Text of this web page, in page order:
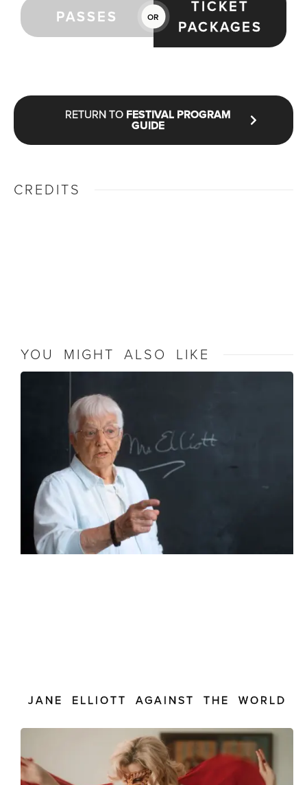
PASSES OR
TICKET
PACKAGES
RETURN TO FESTIVAL PROGRAM
GUIDE
CREDITS
YOU MIGHT ALSO LIKE
JANE ELLIOTT AGAINST THE WORLD
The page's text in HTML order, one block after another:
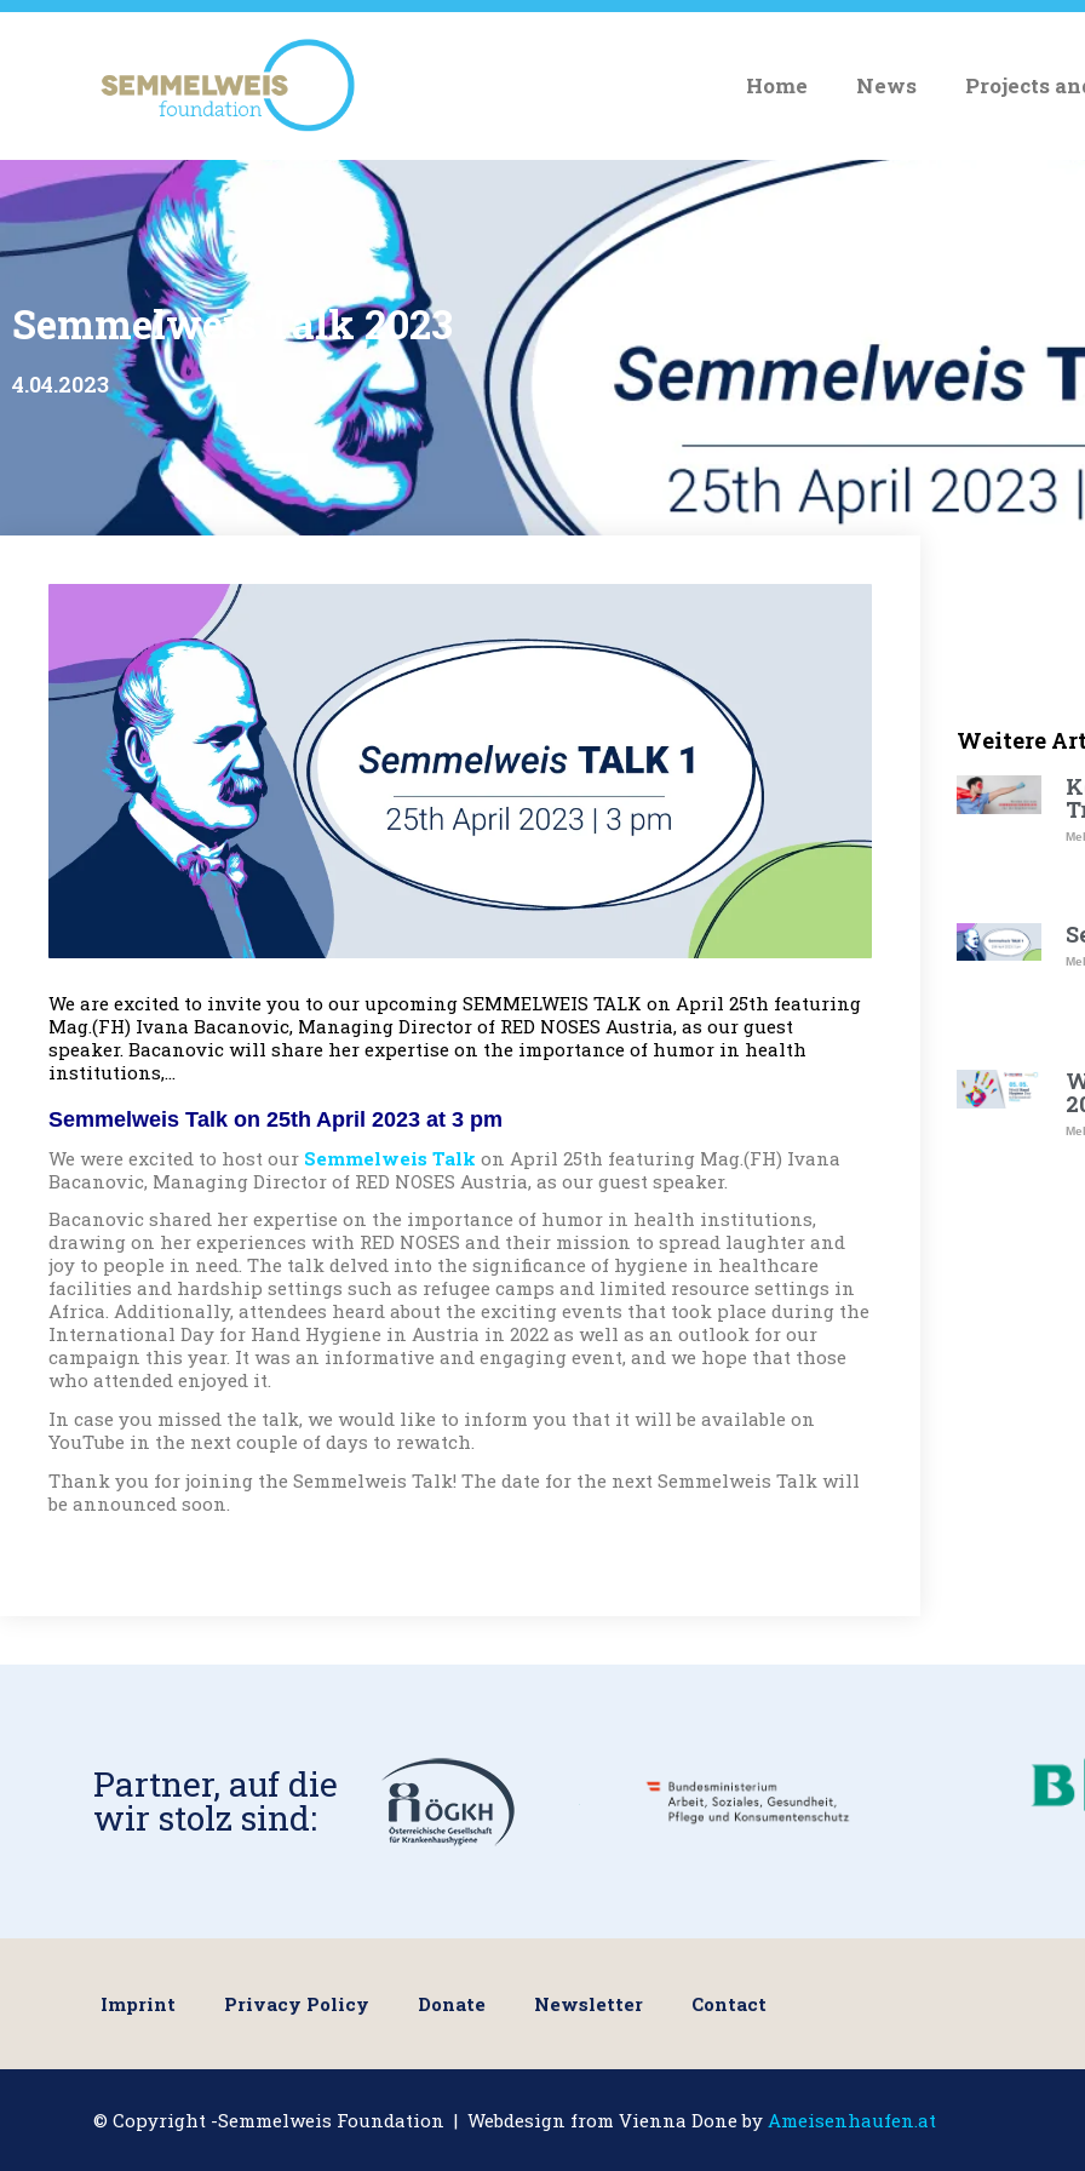
Home News Projects
Semmelweis Talk 2023
4.04.2023
We are excited to invite you to our upcoming SEMMELWEIS TALK on April 25th featuring
Mag.(FH) Ivana Bacanovic, Managing Director of RED NOSES Austria, as our guest
speaker. Bacanovic will share her expertise on the importance of humor in health
institutions,...
Semmelweis Talk on 25th April 2023 at 3 pm
We were excited to host our Semmelweis Talk on April 25th featuring Mag.(FH) Ivana
Bacanovic, Managing Director of RED NOSES Austria, as our guest speaker.
Bacanovic shared her expertise on the importance of humor in health institutions,
drawing on her experiences with RED NOSES and their mission to spread laughter and
joy to people in need. The talk delved into the significance of hygiene in healthcare
facilities and hardship settings such as refugee camps and limited resource settings in
Africa. Additionally, attendees heard about the exciting events that took place during the
International Day for Hand Hygiene in Austria in 2022 as well as an outlook for our
campaign this year. It was an informative and engaging event, and we hope that those
who attended enjoyed it.
In case you missed the talk, we would like to inform you that it will be available on
YouTube in the next couple of days to rewatch.
Thank you for joining the Semmelweis Talk! The date for the next Semmelweis Talk will
be announced soon.
Weitere
Partner, auf die
wir stolz sind:
Imprint Privacy Policy Donate Newsletter Contact
© Copyright -Semmelweis Foundation | Webdesign from Vienna Done by Ameisenhaufen.at

—————

Starting from the first line of the listing above, write out every line exactly through the one containing "Mag.(FH) Ivana Bacanovic, Managing", and drop the pictures.

Text of this web page, in page order:
PASSES OR
TICKET
PACKAGES
RETURN TO FESTIVAL PROGRAM
GUIDE
CREDITS
YOU MIGHT ALSO LIKE
JANE ELLIOTT AGAINST THE WORLD
The page's text in HTML order, one block after another:
Home News Projects
Semmelweis Talk 2023
4.04.2023
We are excited to invite you to our upcoming SEMMELWEIS TALK on April 25th featuring
Mag.(FH) Ivana Bacanovic, Managing Director of RED NOSES Austria, as our guest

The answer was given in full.